Lazer Team comes to us from the multi-monopoly magnate Rooster Teeth, a YouTube creator with more than 10,000,000 subscribers over all their projects. In development for six years, bear in mind that this is a film that has a micro budget and no name actors, Lazer Team was wholly funded by an Indiegogo campaign. Yes, the massively sucessful magnate turns to their overly generous fans for money.

Set in the easiest places to film in Texas; a vague military base, a high school and a barron forest, we start Lazer Team with the most unlikable characters that obviously take way too much from the people portraying them and are expected to gain an emotional bond by the end, which can’t come soon enough.

Direction hits this movie like absinthe to a carton of apple juice. Shots don’t stay around for long and they don’t say much. The cinematographer makes sure to pan half of all shots and shake the camera whenever someone or something moves in a shot, we can’t have people looking at characters, just glossy beam-lit sparse locations and over bearing shaky cam. I can’t fully stress out how bad the shaky cam in Lazer Team is. People become enraged by unledgible camera work and the piercing cutting of Taken 3 – In comparison to Lazer Team, Taken 3 is Birdman.

Out of the 146,880 frames that you are subjected to, or as we would say in Queen’s English TOO LONG, there is one thing that might, just might bring a smile to your face: The scene features the Lazer Team on a football field fighting with an alien, both have shields of which they can shoot back beams of energy.

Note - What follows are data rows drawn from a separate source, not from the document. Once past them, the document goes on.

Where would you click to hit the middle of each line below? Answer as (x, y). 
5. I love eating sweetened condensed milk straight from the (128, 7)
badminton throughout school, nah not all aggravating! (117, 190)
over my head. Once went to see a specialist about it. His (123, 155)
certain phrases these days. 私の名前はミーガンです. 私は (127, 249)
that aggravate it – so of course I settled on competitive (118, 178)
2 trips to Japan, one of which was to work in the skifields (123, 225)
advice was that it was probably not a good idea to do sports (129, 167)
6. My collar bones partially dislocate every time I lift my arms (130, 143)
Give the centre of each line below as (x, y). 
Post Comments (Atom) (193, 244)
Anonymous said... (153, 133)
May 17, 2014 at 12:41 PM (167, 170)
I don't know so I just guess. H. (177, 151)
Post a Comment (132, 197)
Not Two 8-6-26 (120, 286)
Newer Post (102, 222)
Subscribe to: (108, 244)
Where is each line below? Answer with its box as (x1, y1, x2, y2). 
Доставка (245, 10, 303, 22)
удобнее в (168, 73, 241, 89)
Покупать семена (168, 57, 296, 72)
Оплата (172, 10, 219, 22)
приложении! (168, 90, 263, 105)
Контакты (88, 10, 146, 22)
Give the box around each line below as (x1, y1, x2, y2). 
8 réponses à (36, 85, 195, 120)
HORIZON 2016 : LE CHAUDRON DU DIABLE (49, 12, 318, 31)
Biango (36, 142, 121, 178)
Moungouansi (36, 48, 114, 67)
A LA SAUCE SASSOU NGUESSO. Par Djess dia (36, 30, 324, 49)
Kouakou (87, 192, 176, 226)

There is one shot from above the football field where the Lazer Team and the alien bounce a beam of energy back and forth, complete with Pong sound effects. That is the only thing of interest in the film – It comes at the back end of the climactic battle. It’s not even a good joke.

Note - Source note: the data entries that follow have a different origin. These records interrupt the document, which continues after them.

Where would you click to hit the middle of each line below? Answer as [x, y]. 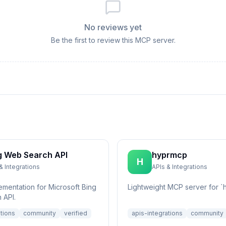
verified [76, 213]
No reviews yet [113, 27]
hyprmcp [169, 155]
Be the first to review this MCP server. [113, 40]
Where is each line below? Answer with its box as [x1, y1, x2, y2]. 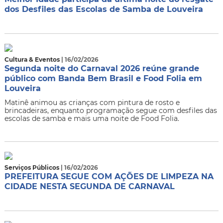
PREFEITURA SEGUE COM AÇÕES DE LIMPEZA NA [4, 172, 214, 181]
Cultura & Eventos [4, 56, 61, 63]
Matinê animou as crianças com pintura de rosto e [4, 98, 180, 107]
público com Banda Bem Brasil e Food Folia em [4, 74, 202, 83]
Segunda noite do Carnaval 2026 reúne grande [4, 64, 199, 73]
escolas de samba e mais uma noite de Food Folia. [4, 114, 179, 123]
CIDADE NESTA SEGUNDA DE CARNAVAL [4, 182, 175, 191]
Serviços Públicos [4, 164, 61, 171]
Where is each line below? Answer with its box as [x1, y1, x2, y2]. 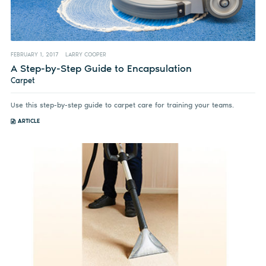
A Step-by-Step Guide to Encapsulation [10, 62, 192, 75]
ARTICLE [17, 117, 40, 124]
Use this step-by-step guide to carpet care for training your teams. [10, 100, 234, 109]
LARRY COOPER [65, 51, 106, 58]
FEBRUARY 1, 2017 [10, 51, 58, 58]
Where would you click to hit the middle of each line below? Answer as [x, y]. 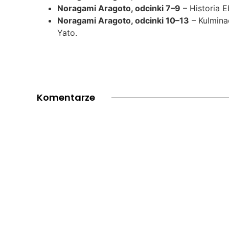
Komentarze [66, 98]
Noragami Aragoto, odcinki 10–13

Oh, and the utterly enraging and fan-base of pre-adolescent Rooster Teeth fans who bolster their own personal opinions to the part of their brain that throws tantrums whenever the slightest slip of criticism is given, does happen to lift this towering achievement of expletives a little bit higher. The fanbase of Lazer Team might just be the worst that I have ever come across, I have seen people mass-dislike a person’s review because they didn’t give the film a high enough rating; seriously, people were enraged because this movie reviewer with a few dozen subscribers(who I won’t name because someone who reads this will end up stalking him down) because they said, this being a direct quote: “It is definitely a really, really funny movie but, like, I wouldn’t exactly call it a great movie. For that reason, I’m going to give Lazer Team 3.5 stars.” Yes, the Lazer Team’s easily triggered fan-base was enraged with this person giving a movie a positive review. This is why I shy away from liking films with a large following and films in a large cinematic universe – because I’m afraid of ending up wrongly maligning with people who confuse concrete fact with personal opinion.

 

If you do have an infatuation with a cinematic fandom, then this demonstration is for you!

Stabbing someone. Wrong, as a statement of fact.

Making a cup of tea by putting the milk in first. Wrong, as a statement of opinion.

 

If you liked any of these films, good for you, I’m glad you liked them. A differing opinion does not mean that you or your values are being attacked, so stop attacking innocent people.